Parallelization and Performance
The generality inherent in the general re-projection algorithm comes at the expense of speed. For example, serial re-projection of 54 2MASS images, covering 1 square degree of sky, on a 2.3 GHz Linux processor with 1 GB memory takes 5500 seconds. Since background rectification and co-addition together take less than 100 seconds, a mosaic can be built in a total of 5600 seconds.
Montage provides two ways to speed-up the re-projection. The first is to use the fast re-projection algorithm, mProjectPP, whenever feasible. The second way is to exploit the parallelization inherent in the design of Montage. Figure 1 presents a workflow for generating a mosaic of three images denoted '1', '2' and '3'. The only step in the workflow that cannot be parallelized is the computation of the background model: the module mBgModel only runs after the image re-projections, image differencing and plane fitting have completed.
Montage is highly scaleable, and the parallelization illustrated in Figure 1 can be extended to any number of files. Montage uses the same set of modules to support two instances of parallelization:
- Message Passing Interface (MPI), a library specification for message passing, and
- Planning for Execution in Grids (Pegasus), a framework for mapping scientific workflows onto the grid
What follows summarizes the performance of Montage, intended as a guide for parties intending to incorporate Montage into a cluster or grid environment. The figures report the performance of the general and fast re-projection algorithms, the relative performance of MPI and Pegasus, and the scalability of Montage with the image size and number of jobs. Unless stated, the performance figures include the effects of scheduling jobs and staging data as well as the computing time needed to re-project images, rectify backgrounds and co-add the processed images. More thorough discussions of the performance of Montage are given in Katz et al. (2005) and Deelman et al. (2005). While derived for version2.1, the same performance figures are also applicable to version 3.x.
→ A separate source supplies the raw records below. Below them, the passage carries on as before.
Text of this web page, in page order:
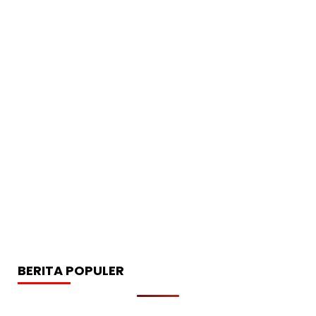
BERITA POPULER
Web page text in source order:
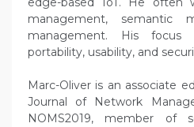
management, semantic
management. His focus
portability, usability, and
Marc-Oliver is an associate
Journal of Network
NOMS2019, member of
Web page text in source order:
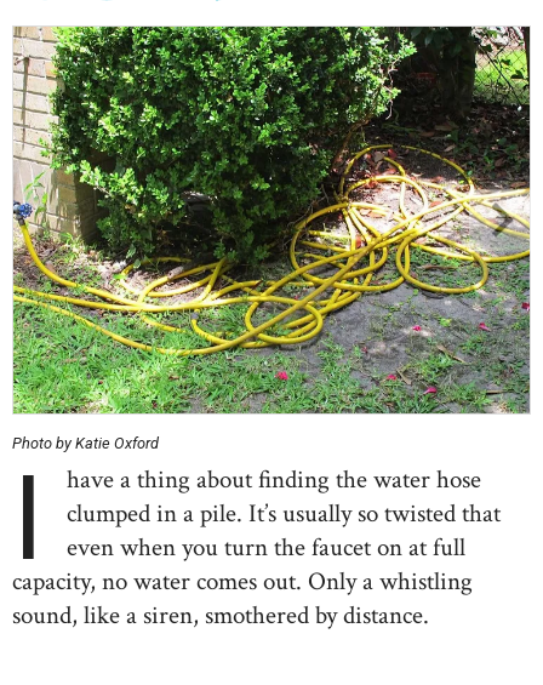
Photo by Katie Oxford
I
have a thing about finding the water hose
clumped in a pile. It’s usually so twisted that
even when you turn the faucet on at full
capacity, no water comes out. Only a whistling
sound, like a siren, smothered by distance.
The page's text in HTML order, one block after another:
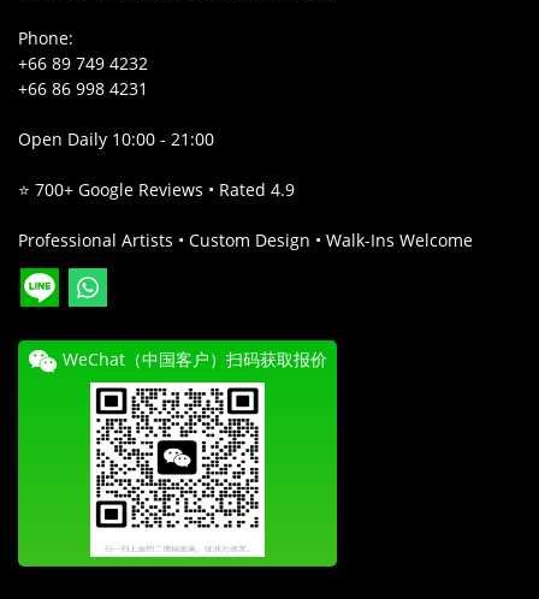
Phone:
+66 89 749 4232
+66 86 998 4231
Open Daily 10:00 - 21:00
⭐ 700+ Google Reviews • Rated 4.9
Professional Artists • Custom Design • Walk-Ins Welcome
WeChat（中国客户）扫码获取报价
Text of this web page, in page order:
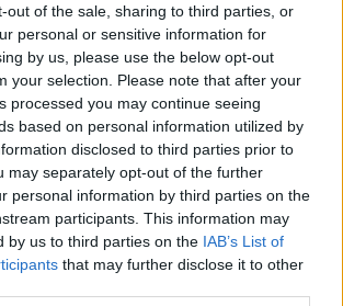
out of the sale, sharing to third parties, or
personal or sensitive information for
by us, please use the below opt-out
your selection. Please note that after your
processed you may continue seeing
based on personal information utilized by
disclosed to third parties prior to
may separately opt-out of the further
personal information by third parties on the
participants. This information may
by us to third parties on the IAB’s List of
that may further disclose it to other
magnified by the lens of fame. The
public opinion, and personal
dynamic that is both captivating
we may never fully understand
their relationship, the fascination
reveals much about our own
and the nature of love in the
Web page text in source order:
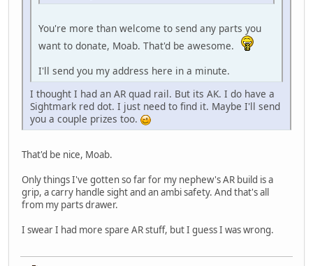
You're more than welcome to send any parts you
want to donate, Moab. That'd be awesome.
I'll send you my address here in a minute.
I thought I had an AR quad rail. But its AK. I do have a
Sightmark red dot. I just need to find it. Maybe I'll send
you a couple prizes too.
That'd be nice, Moab.
Only things I've gotten so far for my nephew's AR build is a
grip, a carry handle sight and an ambi safety. And that's all
from my parts drawer.
I swear I had more spare AR stuff, but I guess I was wrong.

Performance of Montage on the TeraGrid: MPI vs. Pegasus
Performance Benchmarks. The performance of Montage was measured by benchmark computations that generate mosaics of 2MASS data centered on M16 or M17. The processing was performed on the "Phase 2" cluster of the Distributed Terascale Facility (hereafter, TeraGrid) at the National Center for Supercomputing Applications (NCSA). The processing runs used 631 nodes with dual Itanium 2 1.5 GHz processors with at least 4 GB of memory. The network between nodes was Myrinet and the operating system was SuSE Linux. Disk I/O was to a 24 TB General Parallel File System (GPFS). Jobs were scheduled on the system using the Portable Batch System (PBS). The queue wait time was not included in the execution times, since that is heavily dependent on machine load from other users.
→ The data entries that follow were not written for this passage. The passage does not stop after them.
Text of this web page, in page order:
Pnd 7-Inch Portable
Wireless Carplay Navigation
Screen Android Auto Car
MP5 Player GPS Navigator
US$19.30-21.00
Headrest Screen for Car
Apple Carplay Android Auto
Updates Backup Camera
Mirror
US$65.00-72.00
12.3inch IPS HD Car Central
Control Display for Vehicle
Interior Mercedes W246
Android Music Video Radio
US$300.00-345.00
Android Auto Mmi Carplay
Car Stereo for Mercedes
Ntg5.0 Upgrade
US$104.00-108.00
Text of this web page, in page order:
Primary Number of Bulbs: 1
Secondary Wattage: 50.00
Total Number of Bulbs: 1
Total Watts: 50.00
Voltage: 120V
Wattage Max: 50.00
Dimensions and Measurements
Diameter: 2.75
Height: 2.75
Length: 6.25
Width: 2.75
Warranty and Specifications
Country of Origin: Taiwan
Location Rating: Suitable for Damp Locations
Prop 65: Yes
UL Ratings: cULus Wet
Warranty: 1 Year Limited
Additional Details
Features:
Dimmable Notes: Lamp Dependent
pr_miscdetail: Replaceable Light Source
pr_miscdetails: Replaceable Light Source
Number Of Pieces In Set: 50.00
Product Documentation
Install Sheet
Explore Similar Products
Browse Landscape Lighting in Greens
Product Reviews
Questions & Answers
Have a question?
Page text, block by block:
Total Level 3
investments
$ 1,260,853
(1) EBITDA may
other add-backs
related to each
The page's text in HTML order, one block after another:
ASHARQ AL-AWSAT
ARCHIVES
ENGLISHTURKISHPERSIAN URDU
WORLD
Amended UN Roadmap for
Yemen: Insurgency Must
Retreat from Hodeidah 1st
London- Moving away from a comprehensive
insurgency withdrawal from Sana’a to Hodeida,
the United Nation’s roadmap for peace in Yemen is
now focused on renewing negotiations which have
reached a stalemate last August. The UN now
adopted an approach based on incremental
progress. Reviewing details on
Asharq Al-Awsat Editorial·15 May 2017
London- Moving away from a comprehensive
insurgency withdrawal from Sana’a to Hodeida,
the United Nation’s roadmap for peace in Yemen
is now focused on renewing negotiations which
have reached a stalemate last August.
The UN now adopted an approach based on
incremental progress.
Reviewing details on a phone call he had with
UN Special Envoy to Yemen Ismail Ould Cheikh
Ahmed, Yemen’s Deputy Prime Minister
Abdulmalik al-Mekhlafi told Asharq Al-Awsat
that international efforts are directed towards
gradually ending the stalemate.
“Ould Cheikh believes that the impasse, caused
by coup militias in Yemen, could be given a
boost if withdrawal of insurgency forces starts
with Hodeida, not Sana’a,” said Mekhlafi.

Performance of the General and Fast Re-projection Algorithms. Figures 2 and 3 show the performance of the general algorithm (mProject) and the fast algorithm (mProjectPP) in returning a mosaic of 1,254 input 2MASS images, each about 0.5 megapixels in size and overlapping at the edges, for a total of 657 megapixels (about 5 GB with 64 bits/pixel double precision floating point data). The output is a 3.7 GB FITS file, with a 21,600 x 21,600 pixel data segment, and 64 bits/pixel double precision floating-point data. The figures clearly show that mProjectPP is between 20 and 30 times faster than mProject. This performance improvement does not, however, carry over to the total times to generate the mosaics because the co-addition and background rectification modules do not scale with the number of nodes.
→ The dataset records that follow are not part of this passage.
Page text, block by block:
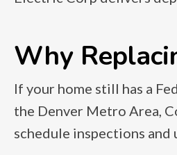
Why
If your home still has a
the Denver Metro Area,
schedule inspections
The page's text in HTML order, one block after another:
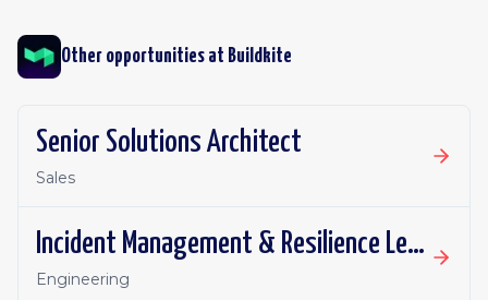
Other opportunities at Buildkite
Senior Solutions Architect
Sales
Incident Management & Resilience Lead
Engineering
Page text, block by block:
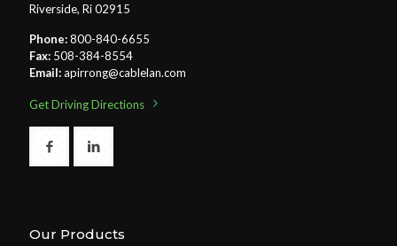
Riverside, Ri 02915
Phone:800-840-6655
Fax: 508-384-8554
Email:apirrong@cablelan.com
Get Driving Directions
Our Products
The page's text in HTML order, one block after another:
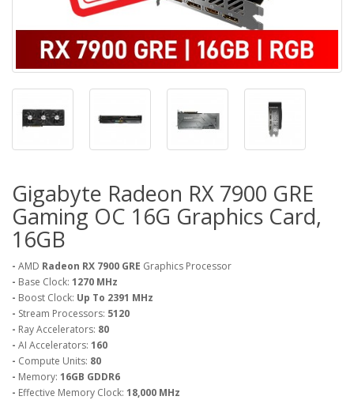
Gigabyte Radeon RX 7900 GRE
Gaming OC 16G Graphics Card,
16GB
- AMD Radeon RX 7900 GRE Graphics Processor
- Base Clock: 1270 MHz
- Boost Clock: Up To 2391 MHz
- Stream Processors: 5120
- Ray Accelerators: 80
- AI Accelerators: 160
- Compute Units: 80
- Memory: 16GB GDDR6
- Effective Memory Clock: 18,000 MHz
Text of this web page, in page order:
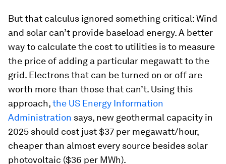
But that calculus ignored something critical: Wind
and solar can’t provide baseload energy. A better
way to calculate the cost to utilities is to measure
the price of adding a particular megawatt to the
grid. Electrons that can be turned on or off are
worth more than those that can’t. Using this
approach,the US Energy Information
Administration says, new geothermal capacity in
2025 should cost just $37 per megawatt/hour,
cheaper than almost every source besides solar
photovoltaic ($36 per MWh).
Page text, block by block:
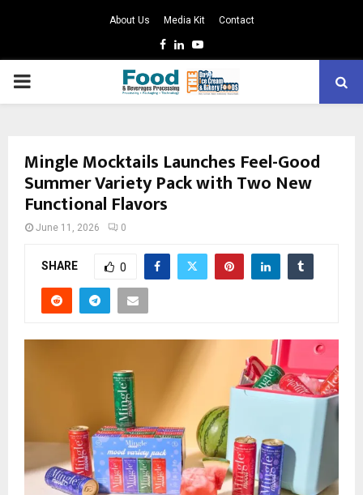
About Us Media Kit Contact
Facebook
LinkedinYoutube
PRIMARY
Mingle Mocktails Launches Feel-Good
Summer Variety Pack with Two New
Functional Flavors
June 11, 2026 0
SHARE 0

Performance of Pegasus and MPI. Figure 4 shows the relative performance of MPI and Pegasus for the mosaic described in the previous section (Figures 2 and 3). MPI shows slightly better performance, but the difference between the two becomes less pronounced as the number of nodes increases.
Scaleability with Mosaic Size. Figure 5 shows how the total execution time scales as the mosaic size increases. It reports the total execution time of the workflow (total time) including the time taken to transfer the input image files from the Information Sciences Institute (ISI) to the storage system at NCSA (input data transfer time), the time taken to execute the workflow (compute time), and the time taken to transfer the created mosaic from NCSA to ISI (output data transfer time). The increase in the total time taken to create the workflow scaled linearly with the area of the mosaic. But, as the mosaic size increases, the time to transfer the input and output data begins to dominate the compute time of the workflow. In particular, the time taken to transfer the output data contributes significantly to the increase in the total time.
System Throughput. The system throughput was measured by submitting a sets of 1, 2, 4, 8, 10, 16, and 20 simultaneous requests to a Condor pool of 50 nodes. Each request was to process a one square degree mosaic 2MASS J-band mosaic centered on M17. Figure 6 shows the maximum, average and the minimum completion time of requests in each set. The average completion time increases from 18 minutes to 85 minutes as the number of simultaneous requests increase from 1 to 20. The maximum variation between the earliest completing request and the last completing request is 14 minutes in case of 20 simultaneous requests. The resulting throughput of the cluster is one square degree mosaic per 4.5 minutes.